There's heaps of well-written, well-footnoted tutorials out there that do an excellent job of explaining the guts of hashing theory, and the various mathematical methods employed in commonly-used modern hash algorithms. I am neither qualified to replicate those efforts, nor convinced any value would be gained in my attempts to do so. Instead, I'll skim over the relevance of hashing to our token-based security model.
Hash functions - let us simply call them "hashes" for now, although their output is also often called a "hash" so we'll try to keep them distinct in our usage - are just one-way transformations of a given input.
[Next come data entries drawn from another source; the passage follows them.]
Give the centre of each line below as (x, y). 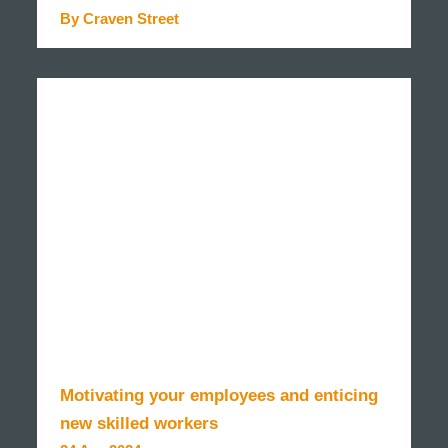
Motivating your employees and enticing (219, 396)
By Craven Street (120, 19)
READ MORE (122, 79)
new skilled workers (139, 424)

To say they are one-way is to indicate that, for someone who has the full details of the algorithm being used to do the hashing (there's no "security through obscurity" here, although as Jaron Lanier points out in biology we call such an approach "biodiversity" and tout its robust abilities as a security technique, interestingly enough), it's trivially easy to compute the output of the hash but to go in the "other direction" - to take a given output of a known hash function, and "go back to" the input - is mathematically difficult. At the extreme, we can argue that some hash functions make such an effort - reversing the hash - "computationally intractable," if not formally NP Complete in their level of required computational effort to accomplish.
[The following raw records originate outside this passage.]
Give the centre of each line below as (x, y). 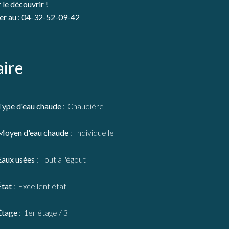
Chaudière (86, 106)
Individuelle (94, 133)
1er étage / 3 (46, 212)
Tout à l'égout (63, 159)
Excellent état (42, 186)
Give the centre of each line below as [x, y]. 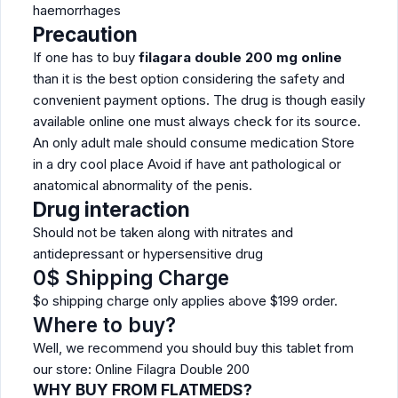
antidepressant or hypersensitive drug [148, 254]
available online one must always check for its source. [197, 121]
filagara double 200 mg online [240, 57]
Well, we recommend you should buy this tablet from [193, 348]
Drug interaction [111, 209]
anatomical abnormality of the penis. [143, 185]
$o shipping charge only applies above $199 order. [185, 301]
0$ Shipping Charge [131, 278]
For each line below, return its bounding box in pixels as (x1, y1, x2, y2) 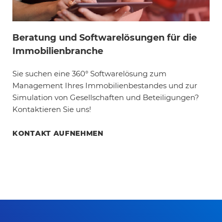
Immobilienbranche (12, 46, 103, 57)
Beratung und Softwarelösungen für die (12, 32, 197, 44)
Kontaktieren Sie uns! (12, 105, 91, 114)
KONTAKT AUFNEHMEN (12, 129, 104, 138)
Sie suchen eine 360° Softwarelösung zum (12, 69, 166, 79)
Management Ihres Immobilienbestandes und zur (12, 81, 197, 91)
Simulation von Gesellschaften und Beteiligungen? (12, 93, 199, 103)
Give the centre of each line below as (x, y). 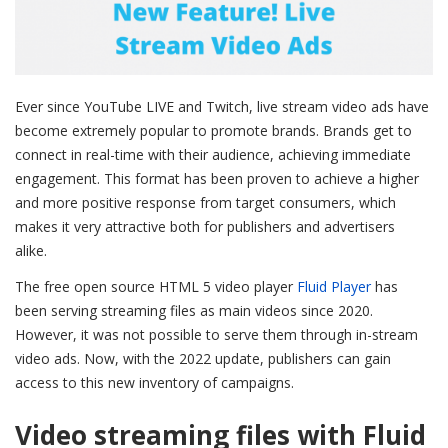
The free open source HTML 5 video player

Short version: hash functions take something and make it into something else - that something else, in turn, can't easily be turned back around into the original input. It's a one-way transform.
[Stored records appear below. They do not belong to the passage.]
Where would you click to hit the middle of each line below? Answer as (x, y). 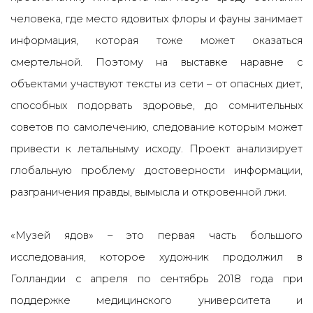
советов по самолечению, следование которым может (156, 127)
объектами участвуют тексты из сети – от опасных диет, (156, 84)
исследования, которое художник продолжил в (156, 257)
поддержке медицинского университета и (156, 300)
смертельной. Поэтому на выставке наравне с (156, 62)
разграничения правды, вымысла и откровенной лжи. (148, 192)
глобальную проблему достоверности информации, (156, 170)
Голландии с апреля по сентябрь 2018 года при (156, 279)
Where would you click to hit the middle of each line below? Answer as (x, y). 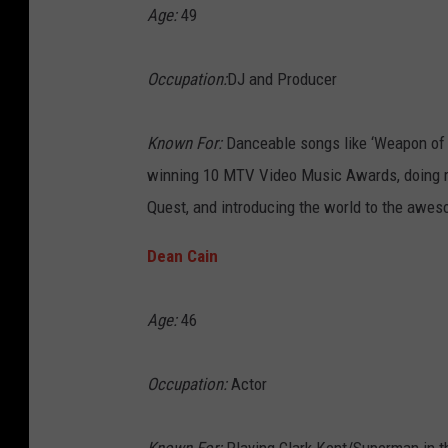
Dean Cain (182, 256)
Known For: (184, 143)
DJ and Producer (282, 79)
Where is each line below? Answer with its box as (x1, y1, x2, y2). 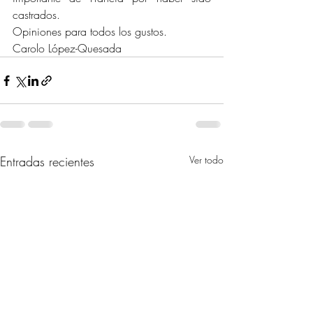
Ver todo (189, 153, 224, 167)
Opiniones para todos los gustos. (13, 24, 167, 40)
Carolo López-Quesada (13, 41, 122, 57)
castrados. (13, 7, 60, 23)

There's some other goodies involved in how hash functions work, such as minimisation of "collisions" - in particular, engineered collisions. Which is to say that two distinct inputs shouldn't provide the same output, save in exceptionally rare circumstances or in corner-state events. That's not really a feature of hashing that's crucial to our work in the token auth model, so I won't belabor it further here (even though it's fascinating, and was at the root of the Stuxnet worm's unprecedented approach to subverting Windows Update as part of its infection vector; but I digress, as usual).
Why Hash Tokens? Threat Models 101
Ok, so a hash takes something and makes into something else which can't easily be "reversed" into the original. Good deal. What is the benefit of doing this to tokens, and then using the output hashed value as the "key" that enables connections to the network? To understand that, we are best served by stepping back to consider the threat modelling methodology chosen by our team, and the way in which decisions under that methodology come into existence.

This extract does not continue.